Variability of crSO 2 was not associated with patient age, single ventricle repair, durations of CPB or cross-clamp, and postoperative seizures, ventilator, or intensive care unit days. Patients with aortic arch obstruction (p = 0.02) and non-survivors (p = 0.02) demonstrated reduced crSO 2 variability during the first 48 h following surgery. The time-series plots of crSO 2 values and corresponding crSO 2 variability of two representative neonates are shown in Fig. 1 .

All patients with aortic arch obstruction underwent ACP with a median duration of 43 min (IQR 29-84 min). Thirty-four (52%) of these patients underwent brief DHCA with a median duration of 7 min (IQR 4-12 min). Neither duration of antegrade cerebral perfusion or DHCA was associated with crSO 2 variability. We stratified clinical characteristics and outcomes by aortic arch obstruction in Table 2 .
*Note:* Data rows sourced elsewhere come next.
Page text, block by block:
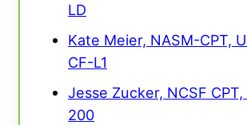
LD
Kate Meier, NASM-CPT,
CF-L1
Jesse Zucker, NCSF CPT,
200
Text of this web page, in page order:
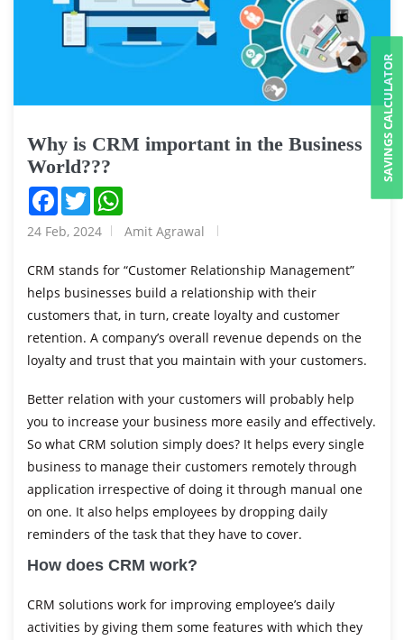
Why is CRM important in the Business
World???
Facebook
Twitter
24 Feb, 2024 Amit Agrawal
CRM stands for “Customer Relationship Management”
helps businesses build a relationship with their
customers that, in turn, create loyalty and customer
retention. A company’s overall revenue depends on the
loyalty and trust that you maintain with your customers.
Better relation with your customers will probably help
you to increase your business more easily and effectively.
So what CRM solution simply does? It helps every single
business to manage their customers remotely through
application irrespective of doing it through manual one
on one. It also helps employees by dropping daily
reminders of the task that they have to cover.
How does CRM work?
CRM solutions work for improving employee’s daily
activities by giving them some features with which they
SAVINGS CALCULATOR

To compare the 67 patients with aortic arch obstruction from this cohort with patients with aortic arch obstruction from our previous DHCA cohort, we calculated the crSO 2 variability reflective of the first 24 h following surgery. The median crSO 2 variability over the first 24 h was 1.4 (IQR 1.2-1.8), not different from the crSO 2 variability for the entire 48-h period of monitoring (p = 0.09). In our previous study, there were 41 patients with aortic arch obstruction with a median duration of DHCA of 46 min (IQR 38-51 min) and crSO 2 variability of 1 (IQR 0.8-1.4). 12 The patients from our previous DHCA cohort were younger at the time of surgery (4 vs. 6 days, p < 0.001) and more likely to undergo single ventricle repair (p < 0.001). There was no difference in the minimum temperature achieved during cooling between the groups (18°C in both groups). When comparing the cohorts, patients with aortic arch obstruction who received antegrade cerebral perfusion had 40% greater crSO 2 variability at 24 h following surgery (1.4 vs. 1, p < 0.001).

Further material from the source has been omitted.